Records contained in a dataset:
========

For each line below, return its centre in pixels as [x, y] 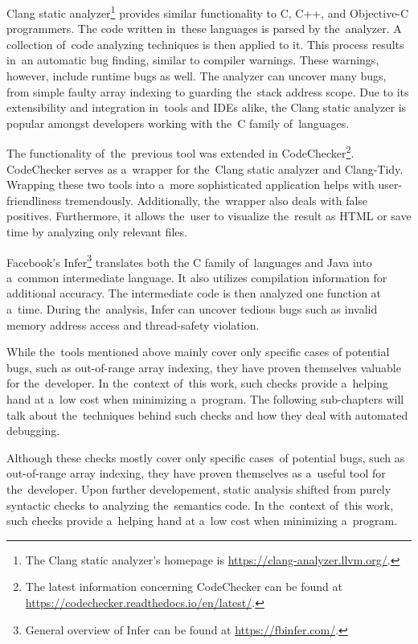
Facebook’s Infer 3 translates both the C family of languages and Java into [189, 260]
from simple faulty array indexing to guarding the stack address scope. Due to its [208, 91]
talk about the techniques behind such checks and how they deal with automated [207, 414]
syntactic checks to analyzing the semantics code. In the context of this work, [200, 505]
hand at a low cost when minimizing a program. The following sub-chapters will [205, 399]
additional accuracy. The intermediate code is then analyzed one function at [194, 293]
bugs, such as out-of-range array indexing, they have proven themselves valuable [204, 367]
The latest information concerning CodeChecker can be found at [184, 587]
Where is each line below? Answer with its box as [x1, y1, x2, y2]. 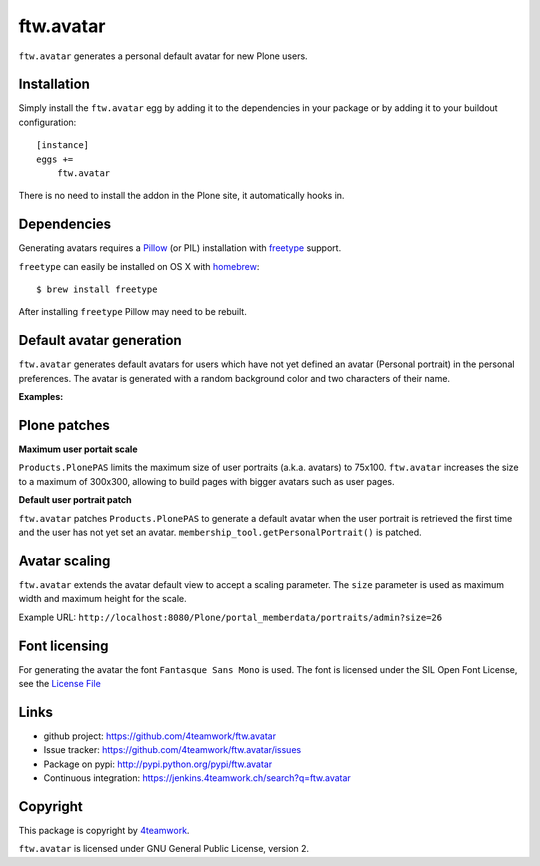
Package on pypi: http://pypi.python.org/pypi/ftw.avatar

========

■ **THE TASK**: Omit the pictures and write out the lines above from the one with "bugs, such as" through the last, unchanged.

■ **WRITTEN SOLUTION**:
bugs, such as out-of-range array indexing, they have proven themselves valuable [204, 367]
The latest information concerning CodeChecker can be found at [184, 587]
Where is each line below? Answer with its box as [x1, y1, x2, y2]. 
Package on pypi: http://pypi.python.org/pypi/ftw.avatar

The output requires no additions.